一声惊雷平地起,那才是:四百春秋晃眼过,天地四海难存身。历经劫数铸金躯,英雄自此扬美名。

鲁大听得两目发愣,口不能语,呆了半晌,方扔开铁棒,纳头拜道:“原来是上方仙人,难怪如此神力!下民弟子鲁大拜见申大圣!”

那猴头听了大笑不止,也不叫鲁大起身,道:“我寿有千年,你就叫我一声祖宗也不为过。如今你既然自称弟子,想必是要跟我学些本事?”

鲁大心中欣喜,道:“确有如此想法!”

那弥天大圣申猴子,只把头点得如捣米,道:“我瞧你心性良善,便收你个开山弟子,教你些人间不曾有的,够你闯荡一世如何。”

鲁大闻言心悦若狂,不住磕头道:“弟子在此谢过恩师!”

申无咎扶起鲁大来,道:“你我既师徒相城,袒心相待,我不藏私,你若学会也不要胡来,成就我二人一段佳话。但如今第一个要紧的,是改一改你这名号。”

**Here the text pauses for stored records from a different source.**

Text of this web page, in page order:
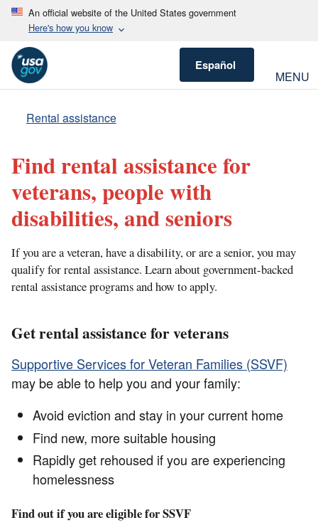
An official website of the United States government
Here's how you know
Español
MENU
Rental assistance
Find rental assistance for
veterans, people with
disabilities, and seniors
If you are a veteran, have a disability, or are a senior, you may
qualify for rental assistance. Learn about government-backed
rental assistance programs and how to apply.
Get rental assistance for veterans
Supportive Services for Veteran Families (SSVF)
may be able to help you and your family:
Avoid eviction and stay in your current home
Find new, more suitable housing
Rapidly get rehoused if you are experiencing
homelessness
Find out if you are eligible for SSVF

那鲁大生性是个想一不作二的人物,最是豪迈,听言又拜道:“就请老师赐名!”

申无咎略一思索,道:“我虽应承了作你师父,但侧旁坐着你爹爹,也不做大改,取你这生性豁达,略加个边儿,你就叫鲁达可好?”

鲁达闻言,更不曾一丝犹豫,又磕头道:“老师赐名甚好!原是鲁大,现今走四方了,添个走之底,既不改原音,又这意义通达许多!徒儿万谢老师赐下美名!”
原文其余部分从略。